▼

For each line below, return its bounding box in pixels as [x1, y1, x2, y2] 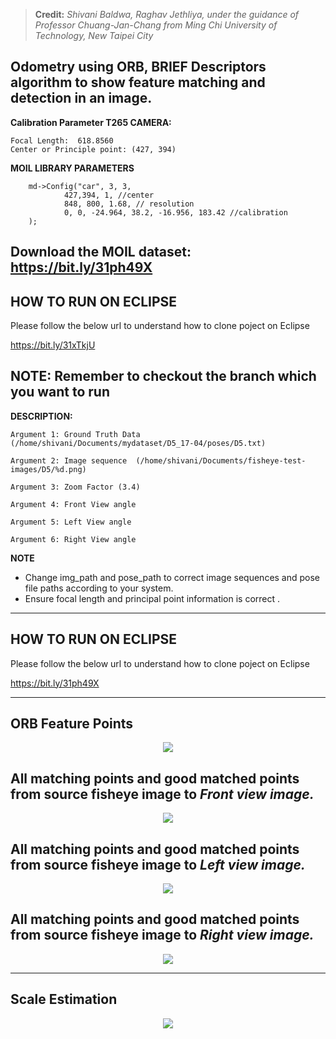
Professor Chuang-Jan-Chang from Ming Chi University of [34, 19, 278, 31]
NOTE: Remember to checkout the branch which [10, 368, 317, 385]
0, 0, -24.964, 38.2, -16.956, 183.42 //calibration [63, 207, 288, 218]
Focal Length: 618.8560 [10, 135, 114, 146]
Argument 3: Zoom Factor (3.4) [10, 482, 141, 492]
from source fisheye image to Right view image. [10, 927, 315, 944]
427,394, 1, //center [63, 190, 155, 200]
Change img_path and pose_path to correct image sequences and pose [24, 571, 321, 583]
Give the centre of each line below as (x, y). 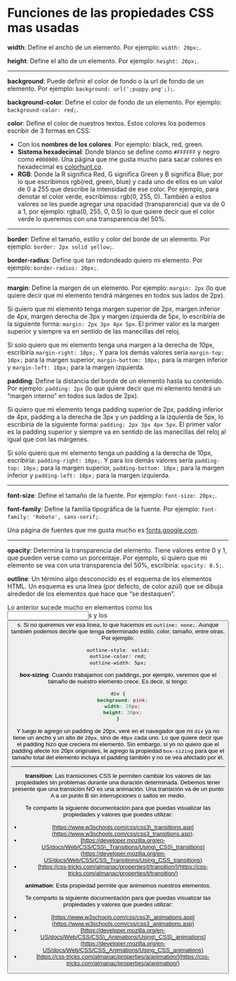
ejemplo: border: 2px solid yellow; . (61, 246)
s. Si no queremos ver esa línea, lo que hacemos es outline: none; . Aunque (118, 625)
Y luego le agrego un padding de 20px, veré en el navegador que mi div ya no (118, 731)
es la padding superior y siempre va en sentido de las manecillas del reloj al (117, 432)
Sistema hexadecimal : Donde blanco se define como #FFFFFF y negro (118, 152)
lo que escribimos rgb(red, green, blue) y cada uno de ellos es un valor (120, 181)
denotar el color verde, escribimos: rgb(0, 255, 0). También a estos (114, 196)
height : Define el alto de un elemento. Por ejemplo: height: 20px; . (103, 60)
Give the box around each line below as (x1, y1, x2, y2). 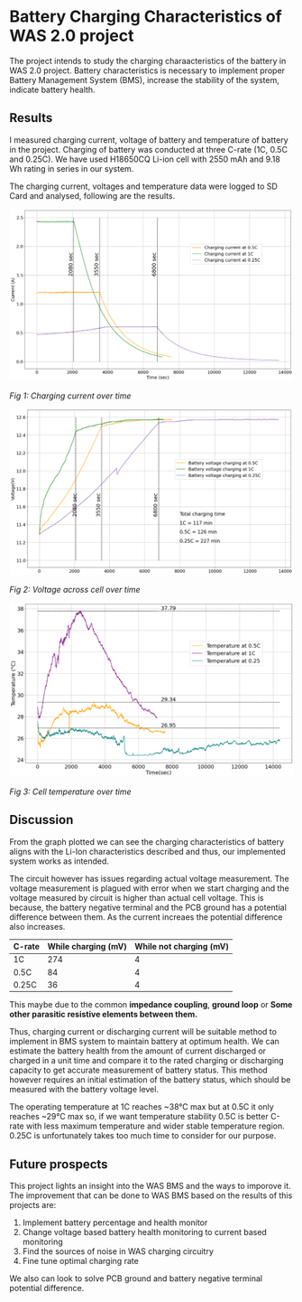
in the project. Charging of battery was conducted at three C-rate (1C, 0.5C (9, 144, 288, 155)
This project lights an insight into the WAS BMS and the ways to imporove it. (9, 1181, 291, 1192)
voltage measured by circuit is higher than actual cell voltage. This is (9, 892, 264, 903)
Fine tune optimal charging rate (22, 1256, 140, 1267)
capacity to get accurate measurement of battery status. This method (9, 1064, 268, 1076)
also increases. (9, 921, 66, 932)
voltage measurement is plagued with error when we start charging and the (9, 883, 290, 894)
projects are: (9, 1200, 57, 1211)
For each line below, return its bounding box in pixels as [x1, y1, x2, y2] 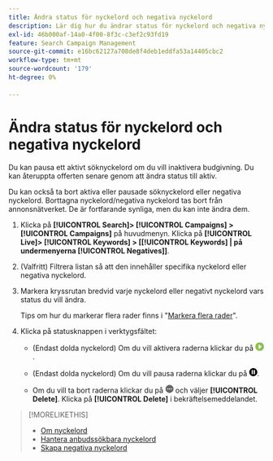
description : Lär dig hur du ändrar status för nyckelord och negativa [8, 21, 256, 30]
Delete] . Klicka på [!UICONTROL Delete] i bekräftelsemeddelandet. [32, 393, 258, 403]
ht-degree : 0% [8, 73, 57, 81]
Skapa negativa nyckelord [40, 442, 128, 452]
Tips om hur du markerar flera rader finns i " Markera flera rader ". [19, 310, 238, 320]
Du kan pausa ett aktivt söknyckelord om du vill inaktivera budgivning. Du [8, 162, 254, 172]
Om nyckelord [40, 425, 88, 435]
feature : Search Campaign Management [8, 39, 136, 47]
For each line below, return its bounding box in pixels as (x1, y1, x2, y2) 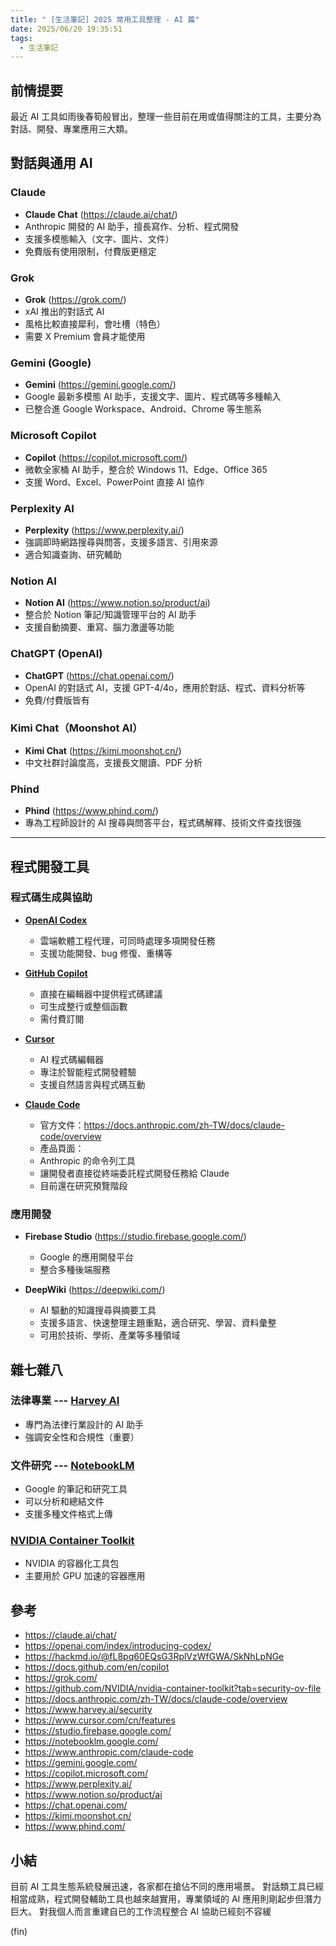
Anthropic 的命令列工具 (39, 1154, 136, 1166)
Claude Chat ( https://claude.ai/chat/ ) (24, 208, 178, 220)
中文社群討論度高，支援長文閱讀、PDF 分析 (24, 756, 203, 768)
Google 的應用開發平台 (39, 1251, 134, 1263)
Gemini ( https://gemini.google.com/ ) (24, 379, 177, 391)
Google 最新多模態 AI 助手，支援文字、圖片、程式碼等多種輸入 (24, 391, 282, 403)
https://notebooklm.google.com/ (24, 1736, 159, 1748)
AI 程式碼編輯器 (39, 1053, 104, 1065)
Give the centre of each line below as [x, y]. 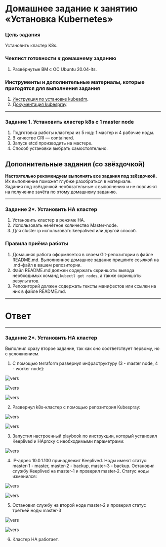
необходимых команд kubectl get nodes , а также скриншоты [77, 275]
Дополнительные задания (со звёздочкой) [75, 164]
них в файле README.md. [39, 291]
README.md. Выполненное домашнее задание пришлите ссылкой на [85, 260]
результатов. [26, 280]
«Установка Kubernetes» [59, 19]
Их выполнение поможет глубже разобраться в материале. [68, 181]
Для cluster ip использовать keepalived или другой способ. [75, 231]
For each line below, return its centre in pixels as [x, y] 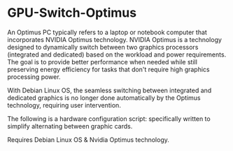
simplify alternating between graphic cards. [70, 126]
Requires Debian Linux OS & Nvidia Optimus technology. [89, 139]
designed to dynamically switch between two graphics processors [103, 47]
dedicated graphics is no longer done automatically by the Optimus [104, 98]
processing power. [34, 77]
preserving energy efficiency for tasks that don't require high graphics [108, 69]
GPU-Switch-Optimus [72, 13]
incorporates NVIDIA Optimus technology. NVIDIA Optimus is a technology [115, 39]
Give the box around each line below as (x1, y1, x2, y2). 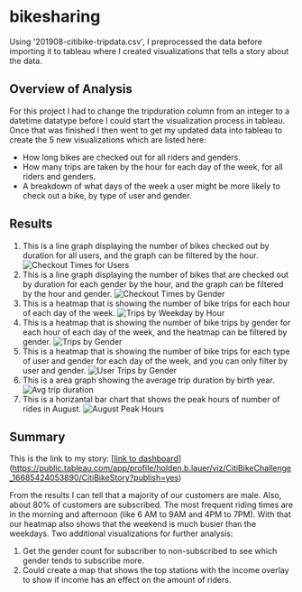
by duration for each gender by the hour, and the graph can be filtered (22, 278, 284, 290)
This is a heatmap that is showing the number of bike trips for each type (22, 346, 290, 356)
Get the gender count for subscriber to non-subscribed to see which (22, 546, 278, 557)
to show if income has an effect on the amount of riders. (22, 575, 232, 586)
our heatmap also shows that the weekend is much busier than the (9, 519, 257, 530)
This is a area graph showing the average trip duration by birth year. (22, 375, 275, 385)
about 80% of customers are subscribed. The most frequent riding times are (9, 499, 294, 511)
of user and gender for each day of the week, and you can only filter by (22, 355, 288, 366)

▲

§ Your instructions:
Starting with the line that contains "processing power. [34, 77]", print every remaining line of the records above, exactly as it stands. Do not print the pictures.

§ Solution to this problem:
processing power. [34, 77]
preserving energy efficiency for tasks that don't require high graphics [108, 69]
GPU-Switch-Optimus [72, 13]
incorporates NVIDIA Optimus technology. NVIDIA Optimus is a technology [115, 39]
Give the box around each line below as (x1, y1, x2, y2). 
by duration for each gender by the hour, and the graph can be filtered (22, 278, 284, 290)
This is a heatmap that is showing the number of bike trips for each type (22, 346, 290, 356)
Get the gender count for subscriber to non-subscribed to see which (22, 546, 278, 557)
to show if income has an effect on the amount of riders. (22, 575, 232, 586)
our heatmap also shows that the weekend is much busier than the (9, 519, 257, 530)
This is a area graph showing the average trip duration by birth year. (22, 375, 275, 385)
about 80% of customers are subscribed. The most frequent riding times are (9, 499, 294, 511)
of user and gender for each day of the week, and you can only filter by (22, 355, 288, 366)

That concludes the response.